If we take the previous, purple, composite signal x(t) of three harmonics, and perform the DFT on it (since it is comprised of samples stored in an array on the computer), we can see what and how much of each frequency make it up.

Well, that’s not much to look at. This plot displays all of the frequency content in the human audible range, all the way up to 22 050 Hz which was the sampling frequency. We know, however, that all the action (and energy of the signal) resides down in the hundreds of hertz. Zooming in on this region sheds a little more light on the make-up of that original signal.

Now it is quite obvious that there is quite a bit of energy down at 100 HZ, the fundamental frequency, but also smaller components at 300 Hz and 500 Hz; about one third, and one fifth respectively. The Fourier transform has allowed us to break down the complicated periodic signal x(t) into a representation that shows its frequency-domain make up! In this way, we know the “recipe” of the original signal is a whole lot of 100 Hz sine wave, with a few dashes of 300 Hz, and a pinch of 500 Hz.

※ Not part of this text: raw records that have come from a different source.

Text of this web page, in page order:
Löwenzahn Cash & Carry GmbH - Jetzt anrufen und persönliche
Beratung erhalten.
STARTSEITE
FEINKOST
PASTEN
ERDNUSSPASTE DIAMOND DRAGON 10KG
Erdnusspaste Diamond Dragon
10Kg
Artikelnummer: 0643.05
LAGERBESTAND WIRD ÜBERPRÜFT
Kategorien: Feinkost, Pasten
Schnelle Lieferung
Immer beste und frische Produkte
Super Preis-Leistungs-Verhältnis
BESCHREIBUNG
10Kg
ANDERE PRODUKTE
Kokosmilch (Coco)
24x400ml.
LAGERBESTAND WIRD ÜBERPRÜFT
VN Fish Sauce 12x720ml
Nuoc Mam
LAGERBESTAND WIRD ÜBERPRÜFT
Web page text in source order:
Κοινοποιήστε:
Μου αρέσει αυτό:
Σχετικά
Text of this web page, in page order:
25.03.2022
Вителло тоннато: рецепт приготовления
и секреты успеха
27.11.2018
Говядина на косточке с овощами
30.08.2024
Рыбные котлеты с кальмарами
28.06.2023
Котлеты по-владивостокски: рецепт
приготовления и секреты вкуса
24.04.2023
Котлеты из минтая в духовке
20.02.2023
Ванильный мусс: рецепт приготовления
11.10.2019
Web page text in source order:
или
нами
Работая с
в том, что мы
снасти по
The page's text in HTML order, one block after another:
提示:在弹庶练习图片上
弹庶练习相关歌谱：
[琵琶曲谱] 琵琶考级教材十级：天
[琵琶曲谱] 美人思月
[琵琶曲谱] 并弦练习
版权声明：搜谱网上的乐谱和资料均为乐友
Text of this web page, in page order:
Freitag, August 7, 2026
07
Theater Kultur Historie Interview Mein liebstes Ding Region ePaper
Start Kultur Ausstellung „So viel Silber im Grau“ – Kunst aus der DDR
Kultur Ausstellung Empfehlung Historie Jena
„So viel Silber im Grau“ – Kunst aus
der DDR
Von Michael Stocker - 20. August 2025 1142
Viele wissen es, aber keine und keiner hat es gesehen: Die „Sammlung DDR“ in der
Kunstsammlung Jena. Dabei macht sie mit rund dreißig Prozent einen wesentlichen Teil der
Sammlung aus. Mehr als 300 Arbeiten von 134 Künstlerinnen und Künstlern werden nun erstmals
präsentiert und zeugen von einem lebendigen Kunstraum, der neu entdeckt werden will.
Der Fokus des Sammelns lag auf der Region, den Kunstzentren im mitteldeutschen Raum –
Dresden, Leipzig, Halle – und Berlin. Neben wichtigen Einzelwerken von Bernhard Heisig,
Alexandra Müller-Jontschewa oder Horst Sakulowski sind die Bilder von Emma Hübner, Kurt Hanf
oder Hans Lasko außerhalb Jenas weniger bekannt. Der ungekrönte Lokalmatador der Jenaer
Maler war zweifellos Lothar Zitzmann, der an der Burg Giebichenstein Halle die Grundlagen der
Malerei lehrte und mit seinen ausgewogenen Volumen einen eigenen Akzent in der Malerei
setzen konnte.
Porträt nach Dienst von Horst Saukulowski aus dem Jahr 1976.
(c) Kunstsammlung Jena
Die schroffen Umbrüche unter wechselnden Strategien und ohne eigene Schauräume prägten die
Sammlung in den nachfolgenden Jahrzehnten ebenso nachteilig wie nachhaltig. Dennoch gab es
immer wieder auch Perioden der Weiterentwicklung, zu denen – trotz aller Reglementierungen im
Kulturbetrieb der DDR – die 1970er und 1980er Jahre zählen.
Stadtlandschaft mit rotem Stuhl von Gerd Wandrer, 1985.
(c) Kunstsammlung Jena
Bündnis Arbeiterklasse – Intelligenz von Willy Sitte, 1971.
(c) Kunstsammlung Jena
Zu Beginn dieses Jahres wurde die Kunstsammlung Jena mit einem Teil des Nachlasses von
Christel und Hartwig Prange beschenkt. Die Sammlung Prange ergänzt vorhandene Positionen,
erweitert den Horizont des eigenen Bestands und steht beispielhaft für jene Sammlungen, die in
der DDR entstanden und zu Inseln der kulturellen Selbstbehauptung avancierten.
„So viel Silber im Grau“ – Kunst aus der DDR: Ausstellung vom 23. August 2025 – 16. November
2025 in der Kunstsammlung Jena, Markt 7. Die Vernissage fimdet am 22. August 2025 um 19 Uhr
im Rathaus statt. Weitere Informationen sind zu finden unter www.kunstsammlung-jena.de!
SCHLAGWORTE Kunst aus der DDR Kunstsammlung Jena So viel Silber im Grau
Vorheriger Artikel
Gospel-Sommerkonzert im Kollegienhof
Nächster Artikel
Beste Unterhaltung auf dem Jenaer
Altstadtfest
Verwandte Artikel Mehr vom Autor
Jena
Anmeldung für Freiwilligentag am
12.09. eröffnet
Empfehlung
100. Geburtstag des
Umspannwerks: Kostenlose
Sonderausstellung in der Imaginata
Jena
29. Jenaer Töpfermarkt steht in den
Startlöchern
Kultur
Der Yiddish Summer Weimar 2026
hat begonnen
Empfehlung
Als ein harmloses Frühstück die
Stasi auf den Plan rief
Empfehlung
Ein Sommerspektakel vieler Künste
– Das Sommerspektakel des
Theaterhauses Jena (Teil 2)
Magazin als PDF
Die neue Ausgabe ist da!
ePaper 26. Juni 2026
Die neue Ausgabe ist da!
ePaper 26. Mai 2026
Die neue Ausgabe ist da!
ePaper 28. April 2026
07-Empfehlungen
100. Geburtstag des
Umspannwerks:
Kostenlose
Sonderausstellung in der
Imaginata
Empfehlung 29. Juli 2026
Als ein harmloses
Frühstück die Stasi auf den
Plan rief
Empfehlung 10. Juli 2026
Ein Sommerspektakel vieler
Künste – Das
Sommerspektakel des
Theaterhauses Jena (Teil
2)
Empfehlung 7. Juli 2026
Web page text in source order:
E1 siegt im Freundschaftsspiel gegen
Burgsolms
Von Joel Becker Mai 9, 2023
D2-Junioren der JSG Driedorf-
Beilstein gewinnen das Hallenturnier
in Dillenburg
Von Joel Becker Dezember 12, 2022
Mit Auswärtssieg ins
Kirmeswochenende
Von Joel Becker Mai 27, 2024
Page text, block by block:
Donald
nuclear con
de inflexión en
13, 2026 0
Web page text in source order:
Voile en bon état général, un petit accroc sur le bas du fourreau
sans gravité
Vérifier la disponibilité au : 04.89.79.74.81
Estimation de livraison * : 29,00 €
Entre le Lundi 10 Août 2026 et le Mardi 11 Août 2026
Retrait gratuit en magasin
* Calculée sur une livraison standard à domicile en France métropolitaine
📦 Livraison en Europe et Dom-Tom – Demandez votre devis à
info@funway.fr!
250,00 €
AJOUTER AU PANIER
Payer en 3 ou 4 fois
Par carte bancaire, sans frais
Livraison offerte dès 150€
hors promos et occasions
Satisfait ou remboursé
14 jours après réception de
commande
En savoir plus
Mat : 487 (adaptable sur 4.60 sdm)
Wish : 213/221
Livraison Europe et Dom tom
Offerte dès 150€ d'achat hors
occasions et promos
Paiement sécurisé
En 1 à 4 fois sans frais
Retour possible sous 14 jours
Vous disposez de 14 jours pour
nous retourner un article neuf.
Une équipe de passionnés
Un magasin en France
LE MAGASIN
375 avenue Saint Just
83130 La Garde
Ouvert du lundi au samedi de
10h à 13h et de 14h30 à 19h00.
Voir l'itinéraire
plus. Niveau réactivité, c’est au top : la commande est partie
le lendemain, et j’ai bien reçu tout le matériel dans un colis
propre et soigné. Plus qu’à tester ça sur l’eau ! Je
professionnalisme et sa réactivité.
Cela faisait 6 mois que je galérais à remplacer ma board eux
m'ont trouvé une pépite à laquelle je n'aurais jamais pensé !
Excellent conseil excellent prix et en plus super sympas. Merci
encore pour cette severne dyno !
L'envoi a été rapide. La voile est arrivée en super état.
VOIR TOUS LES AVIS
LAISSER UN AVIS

Compare the Fourier transform plot to the series plot above. See that they are very similar. The Fourier transform plot gives the impression that there is energy content at frequencies between 100 Hz and 300 Hz, 300 Hz and 500 Hz, and elsewhere when in fact there isn’t. This is a byproduct of the trade-off between sampling frequency and accuracy in the Fourier transform.

This transform is a ubiquitous tool of analysis in science, engineering and mathematics. It allows investigation into very complicated phenomena that evolve over time and/or space. It is difficult to overstate how ubiquitous the Fourier transform is in the STEM fields and even beyond. It is used to pick apart population data in censuses and animal populations, find patterns in financial trade data, find optimal geometries for grand theatres, and more.

Parseval’s Theorem

One detour worth talking about is Parseval’s theorem. Due to the unitary property of the Fourier transformation, the following identity holds:

\int_{-\infty}^{\infty} |x(t)|^2 \; dt = \int_{-\infty}^{\infty} |X(2\pi f)|^2 \; df

This is to say, Parseval’s theorem gives the relationship between the integration of the squared function in time with the integration of the squared spectrum in frequency. Respectively, they yield the total energy of a signal by summing power-per-sample across time, or spectral power over frequency. Using Parseval’s theorem was actually a valid, tested solution to the whole project and resulted in a very concise program with the help of the NumPy. However, one purpose of the Music Lights project was to learn about digital filtering, hence we move forward to the next section!

Filtering

In the context of the Music Lights project, I was interested in extracting the relative magnitudes of three frequency ranges in the audio stream. In other words, I wanted to create a system that could make a distinction between the bass, mid-tones, and high pitch components of music and make decisions based on the amount of energy in each band. In this way, red lights could strobe away to the bass line of a song, while green would represent the typical vocal range of the artist while blue would flash with the strike of the high-hat.